(Beginning of AVAILABLE DATA)
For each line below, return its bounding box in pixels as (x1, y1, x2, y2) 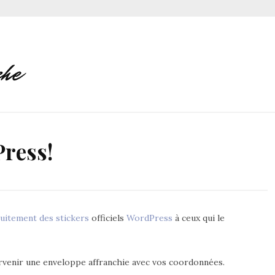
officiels (89, 212, 126, 223)
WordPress (126, 212, 172, 223)
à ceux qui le (172, 212, 225, 223)
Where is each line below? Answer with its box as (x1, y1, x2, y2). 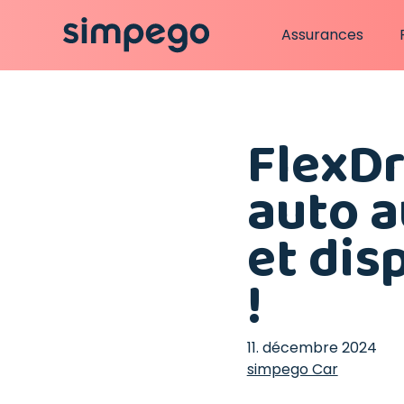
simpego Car (246, 359, 338, 380)
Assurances (281, 24, 363, 45)
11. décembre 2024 (246, 337, 377, 358)
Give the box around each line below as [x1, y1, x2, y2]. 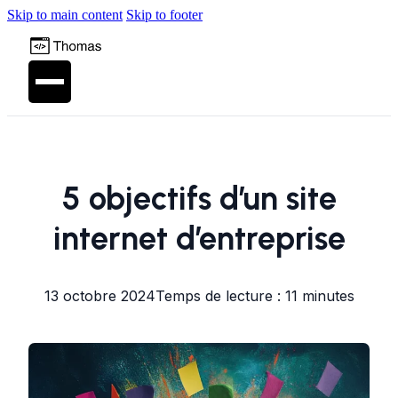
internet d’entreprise [52, 219, 346, 258]
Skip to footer [126, 7, 203, 22]
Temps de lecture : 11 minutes [155, 286, 354, 305]
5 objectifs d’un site [61, 179, 337, 218]
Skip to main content [7, 7, 123, 22]
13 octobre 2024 [44, 286, 155, 305]
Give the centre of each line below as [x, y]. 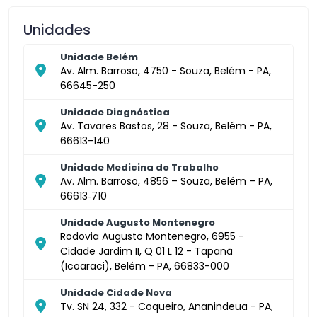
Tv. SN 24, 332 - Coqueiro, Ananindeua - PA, [167, 306]
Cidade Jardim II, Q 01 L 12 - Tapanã [146, 251]
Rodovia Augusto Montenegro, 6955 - [152, 236]
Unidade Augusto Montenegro [138, 222]
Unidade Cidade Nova [116, 292]
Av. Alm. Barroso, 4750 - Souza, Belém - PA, [166, 70]
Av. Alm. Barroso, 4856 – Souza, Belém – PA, [166, 181]
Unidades [57, 29]
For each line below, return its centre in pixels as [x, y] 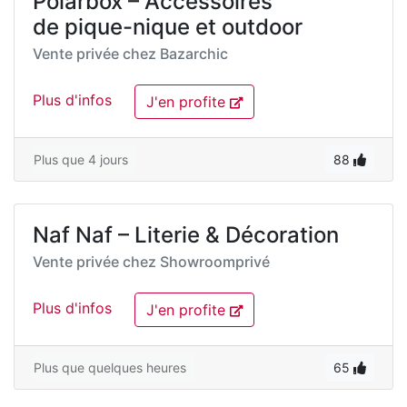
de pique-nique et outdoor [168, 27]
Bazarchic [194, 54]
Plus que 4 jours [81, 159]
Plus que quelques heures [110, 367]
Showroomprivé [215, 262]
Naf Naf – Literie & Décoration [186, 235]
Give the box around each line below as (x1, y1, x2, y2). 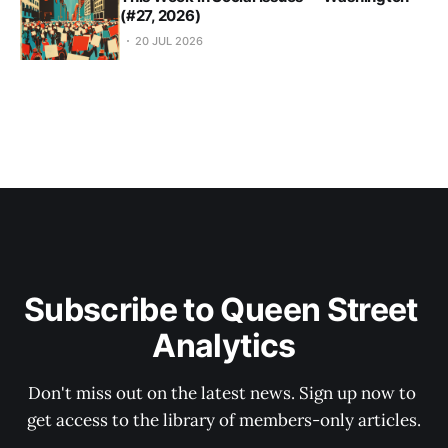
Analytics (152, 326, 296, 366)
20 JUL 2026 (135, 34, 203, 49)
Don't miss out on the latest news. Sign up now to (28, 382, 420, 405)
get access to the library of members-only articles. (27, 409, 421, 432)
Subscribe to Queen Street (23, 290, 425, 330)
(End of AVAILABLE DATA)
**WHAT TO WORK ON:** Going by the data above, give back only the lines from the one containing "Unidade Cidade Nova [116, 292]" through the one containing "Showroomprivé [215, 262]", exactly as they stand, both ends included and no images.

**RESPONSE BELOW:**
Unidade Cidade Nova [116, 292]
Av. Alm. Barroso, 4750 - Souza, Belém - PA, [166, 70]
Av. Alm. Barroso, 4856 – Souza, Belém – PA, [166, 181]
Unidades [57, 29]
For each line below, return its centre in pixels as [x, y] 
de pique-nique et outdoor [168, 27]
Bazarchic [194, 54]
Plus que 4 jours [81, 159]
Plus que quelques heures [110, 367]
Showroomprivé [215, 262]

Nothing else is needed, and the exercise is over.